ASSIGNMENT - Skip the pictures, and retype the data below in full, exactly.

THE RECORDS -
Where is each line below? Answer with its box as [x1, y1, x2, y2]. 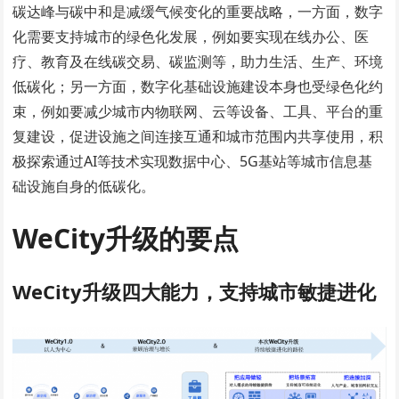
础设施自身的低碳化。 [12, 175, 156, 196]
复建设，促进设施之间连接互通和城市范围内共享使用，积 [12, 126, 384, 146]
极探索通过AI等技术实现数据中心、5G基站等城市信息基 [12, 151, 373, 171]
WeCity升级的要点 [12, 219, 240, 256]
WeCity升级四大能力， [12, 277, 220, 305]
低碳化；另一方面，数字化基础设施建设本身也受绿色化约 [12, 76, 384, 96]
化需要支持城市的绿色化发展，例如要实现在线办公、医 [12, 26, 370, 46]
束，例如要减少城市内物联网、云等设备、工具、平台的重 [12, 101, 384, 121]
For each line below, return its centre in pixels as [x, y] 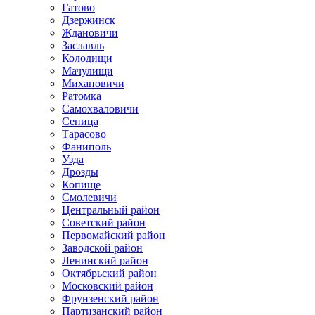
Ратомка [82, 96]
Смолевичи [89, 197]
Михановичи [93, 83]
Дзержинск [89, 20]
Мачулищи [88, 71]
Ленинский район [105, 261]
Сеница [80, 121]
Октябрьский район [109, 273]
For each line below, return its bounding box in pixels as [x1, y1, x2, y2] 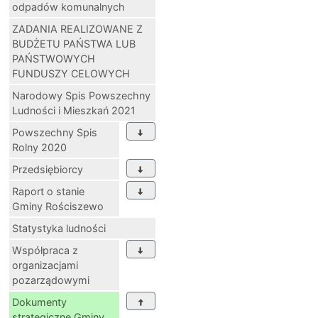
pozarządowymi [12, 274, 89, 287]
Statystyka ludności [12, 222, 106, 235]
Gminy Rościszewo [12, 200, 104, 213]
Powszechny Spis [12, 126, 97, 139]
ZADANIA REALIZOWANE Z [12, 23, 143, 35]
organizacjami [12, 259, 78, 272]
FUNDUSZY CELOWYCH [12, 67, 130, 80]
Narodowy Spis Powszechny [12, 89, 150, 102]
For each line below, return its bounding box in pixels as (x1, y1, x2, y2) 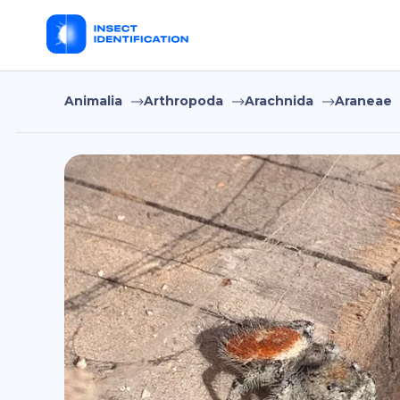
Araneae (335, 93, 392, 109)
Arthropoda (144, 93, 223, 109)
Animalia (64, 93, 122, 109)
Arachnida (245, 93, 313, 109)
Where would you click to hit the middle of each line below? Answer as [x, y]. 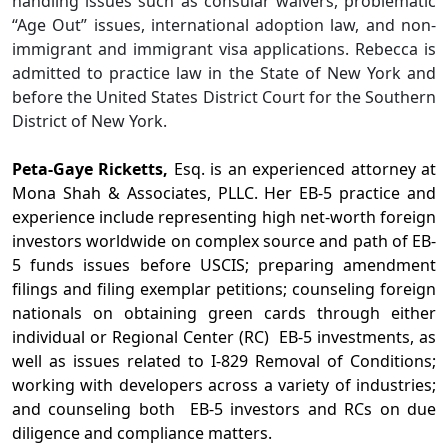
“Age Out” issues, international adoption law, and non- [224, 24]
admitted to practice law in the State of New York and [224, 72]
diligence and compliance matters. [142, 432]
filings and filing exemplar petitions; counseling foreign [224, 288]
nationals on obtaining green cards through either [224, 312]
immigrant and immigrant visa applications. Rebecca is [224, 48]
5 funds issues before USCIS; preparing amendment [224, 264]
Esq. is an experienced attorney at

RESULT BELOW -
Where is each line below? Answer with its box as [x1, y1, x2, y2]. 
础设施自身的低碳化。 [12, 175, 156, 196]
复建设，促进设施之间连接互通和城市范围内共享使用，积 [12, 126, 384, 146]
极探索通过AI等技术实现数据中心、5G基站等城市信息基 [12, 151, 373, 171]
WeCity升级的要点 [12, 219, 240, 256]
WeCity升级四大能力， [12, 277, 220, 305]
低碳化；另一方面，数字化基础设施建设本身也受绿色化约 [12, 76, 384, 96]
化需要支持城市的绿色化发展，例如要实现在线办公、医 [12, 26, 370, 46]
束，例如要减少城市内物联网、云等设备、工具、平台的重 [12, 101, 384, 121]
For each line below, return its centre in pixels as [x, y] 
Ратомка [82, 96]
Смолевичи [89, 197]
Михановичи [93, 83]
Дзержинск [89, 20]
Мачулищи [88, 71]
Ленинский район [105, 261]
Сеница [80, 121]
Октябрьский район [109, 273]
For each line below, return its bounding box in pixels as [x1, y1, x2, y2] 
pozarządowymi [12, 274, 89, 287]
Statystyka ludności [12, 222, 106, 235]
Gminy Rościszewo [12, 200, 104, 213]
Powszechny Spis [12, 126, 97, 139]
ZADANIA REALIZOWANE Z [12, 23, 143, 35]
organizacjami [12, 259, 78, 272]
FUNDUSZY CELOWYCH [12, 67, 130, 80]
Narodowy Spis Powszechny [12, 89, 150, 102]
For each line below, return its bounding box in pixels as (x1, y1, x2, y2) 
Araneae (335, 93, 392, 109)
Arthropoda (144, 93, 223, 109)
Animalia (64, 93, 122, 109)
Arachnida (245, 93, 313, 109)
Where would you click to hit the middle of each line below? Answer as [x, y]. 
“Age Out” issues, international adoption law, and non- [224, 24]
admitted to practice law in the State of New York and [224, 72]
diligence and compliance matters. [142, 432]
filings and filing exemplar petitions; counseling foreign [224, 288]
nationals on obtaining green cards through either [224, 312]
immigrant and immigrant visa applications. Rebecca is [224, 48]
5 funds issues before USCIS; preparing amendment [224, 264]
Esq. is an experienced attorney at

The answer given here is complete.